Doğukan Nelik

Personal information
- Date of birth: 5 December 2000 (age 25)
- Place of birth: Manisa, Turkey
- Height: 1.82 m (6 ft 0 in)
- Position: Centre-back

Team information
- Current team: Aliağa FK
- Number: 23

Senior career*
- Years: Team / Apps / (Gls)
- 2018–2021: Akhisarspor / 24 / (1)
- 2021–2023: Antalyaspor / 0 / (0)
- 2022–2023: → Nazilli Belediyespor (loan) / 24 / (1)
- 2023–: Aliağa FK / 3 / (0)

= Doğukan Nelik =

Turkish footballer (born 2000)

Doğukan Nelik (born 5 December 2000) is a Turkish professional footballer who plays as a centre-back for TFF Third League club Aliağa FK.

==Career==
Nelik is a youth product of Akhisarspor, and made his professional debut with them in a 0–0 Süper Lig tie with Konyaspor on 25 May 2019.

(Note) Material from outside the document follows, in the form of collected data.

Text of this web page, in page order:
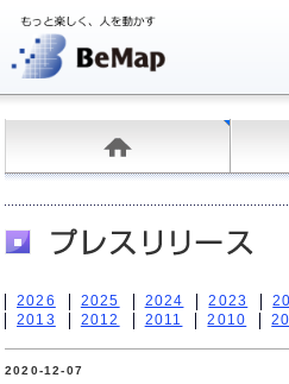
2026 2025 2024 2023
2013
2012 2011 2010
2020-12-07
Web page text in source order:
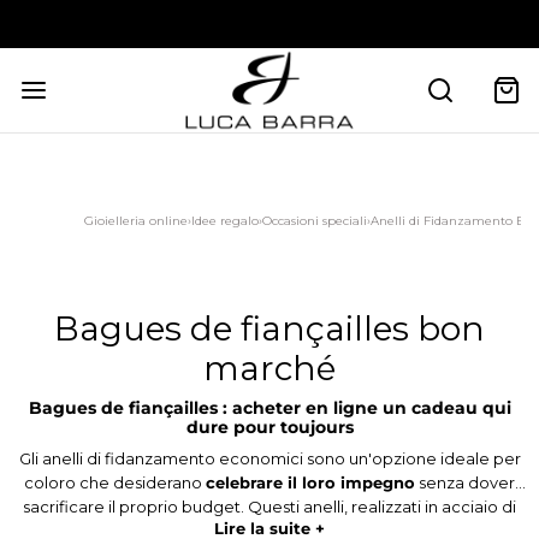
Gioielleria online›Idee regalo›Occasioni speciali›Anelli di Fidanzamento
Bagues de fiançailles bon
marché
Bagues de fiançailles : acheter en ligne un cadeau qui
dure pour toujours
Gli anelli di fidanzamento economici sono un'opzione ideale per
coloro che desiderano celebrare il loro impegno senza dover
sacrificare il proprio budget. Questi anelli, realizzati in acciaio di
alta qualità e design accattivanti, offrono un'alternativa
Lire la suite +
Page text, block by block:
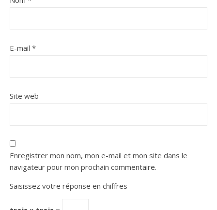
E-mail *
Site web
Enregistrer mon nom, mon e-mail et mon site dans le
navigateur pour mon prochain commentaire.
Saisissez votre réponse en chiffres
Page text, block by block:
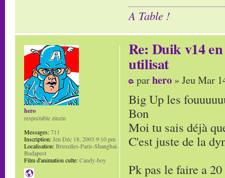
A Table !
Re: Duik v14
utilisat
parhero » Jeu Mar
Big Up les
Bon
Moi tu sais déjà
C'est juste de la
Pk pas le faire a
hero
respectable zinzin
Messages:711
Inscription:Jeu Déc 18, 2003 9:10 pm
Localisation:Bruxelles-Paris-Shanghai-
Budapest
Film d'animation culte:Candy-boy
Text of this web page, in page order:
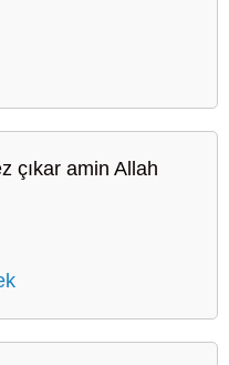
çıkar amin Allah
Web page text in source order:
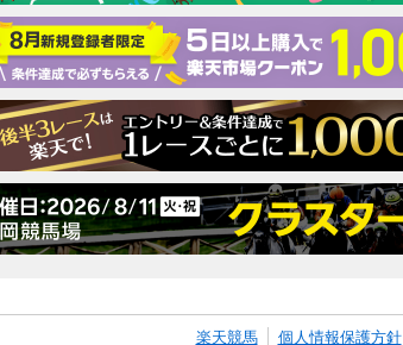
楽天競馬 個人情報保護方針
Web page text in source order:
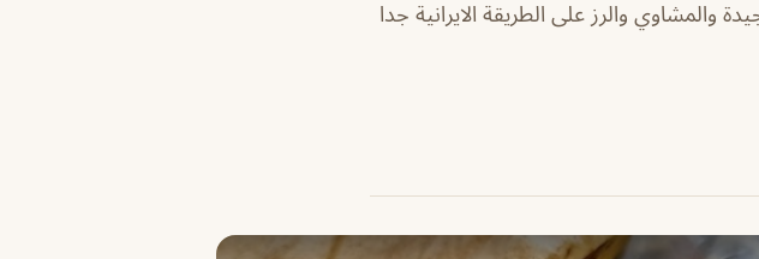
والمشاوي والرز على الطريقة الايرانية جدا
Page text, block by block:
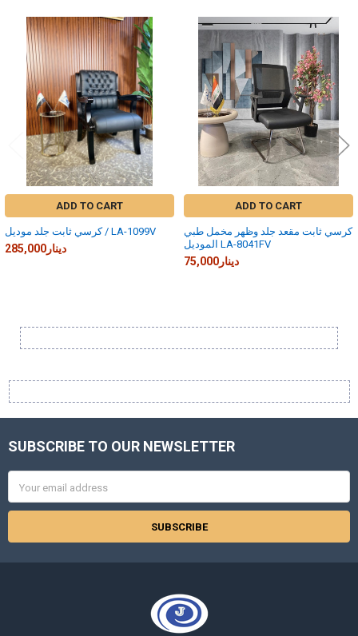
Related
Products
ADD TO CART
كرسي ثابت جلد موديل / LA-1099V
285,000دينار
ADD TO CART
كرسي ثابت مقعد جلد وظهر مخمل طبي
الموديل LA-8041FV
75,000دينار
Footer
SUBSCRIBE TO OUR NEWSLETTER
Address
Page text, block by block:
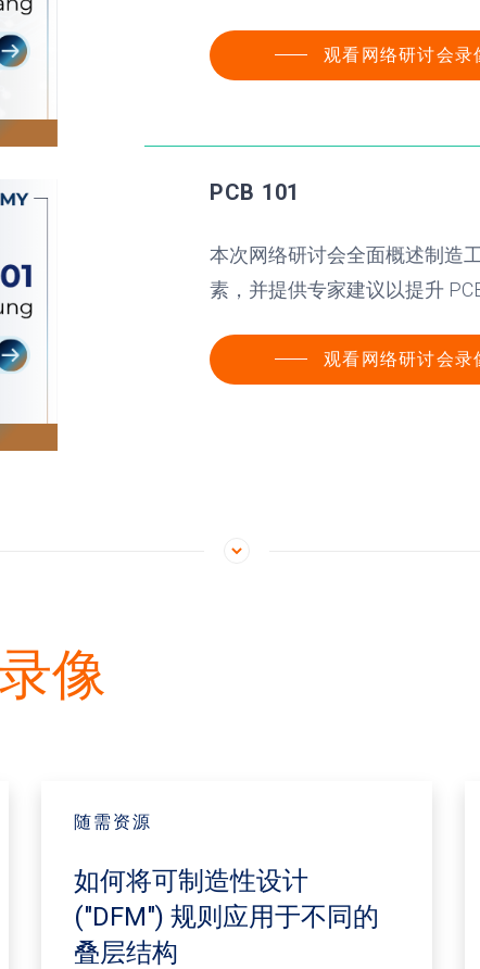
观看网络研讨会录
PCB 101
本次网络研讨会全面概述制造
素，并提供专家建议以提升
观看网络研讨会录
像
随需资源
如何将可制造性设计
("DFM") 规则应用于不同的
叠层结构
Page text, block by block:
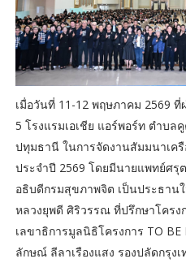
เมื่อวันที่ 11-12 พฤษภาคม 2569
5 โรงแรมเอเชีย แอร์พอร์ท ตำบล
ปทุมธานี ในการจัดงานสัมมนาเครื
ประจำปี 2569 โดยมีนายแพทย์ศ
อธิบดีกรมสุขภาพจิต เป็นประธาน
หลวงยุพดี ศิริวรรณ ที่ปรึกษาโครง
เลขาธิการมูลนิธิโครงการ TO
ลักษณ์ ลีลาเรืองแสง รองปลัดกรุ
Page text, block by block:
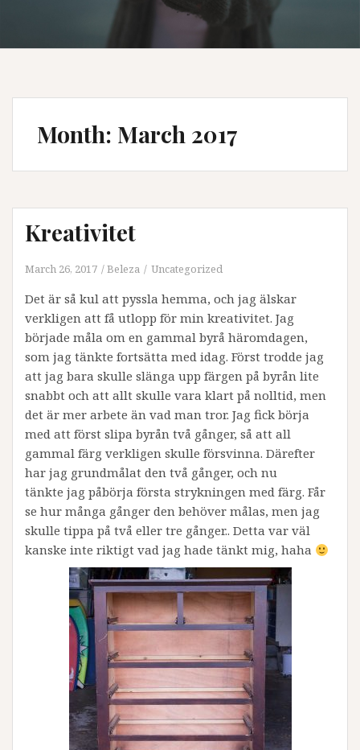
Month: March 2017
Kreativitet
March 26, 2017 Beleza Uncategorized
Det är så kul att pyssla hemma, och jag älskar
verkligen att få utlopp för min kreativitet. Jag
började måla om en gammal byrå häromdagen,
som jag tänkte fortsätta med idag. Först trodde jag
att jag bara skulle slänga upp färgen på byrån lite
snabbt och att allt skulle vara klart på nolltid, men
det är mer arbete än vad man tror. Jag fick börja
med att först slipa byrån två gånger, så att all
gammal färg verkligen skulle försvinna. Därefter
har jag grundmålat den två gånger, och nu
tänkte jag påbörja första strykningen med färg. Får
se hur många gånger den behöver målas, men jag
skulle tippa på två eller tre gånger.. Detta var väl
kanske inte riktigt vad jag hade tänkt mig, haha
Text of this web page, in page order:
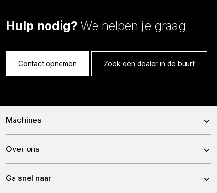
Hulp nodig? We helpen je graag
Contact opnemen Zoek een dealer in de buurt
Machines
Tandeggen
Over ons
Ga snel naar
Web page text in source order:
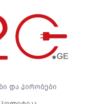
და პირობები
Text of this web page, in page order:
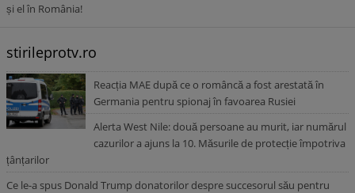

In June 2021, Nelik signed a five-year contract with Antalyaspor, but shortly after ruptured his anterior cruciate ligament during practice, keeping him away from the pitch for 6–8 months. He was sent on a one-season loan to third-tier TFF Second League club Nazilli Belediyespor in August 2022.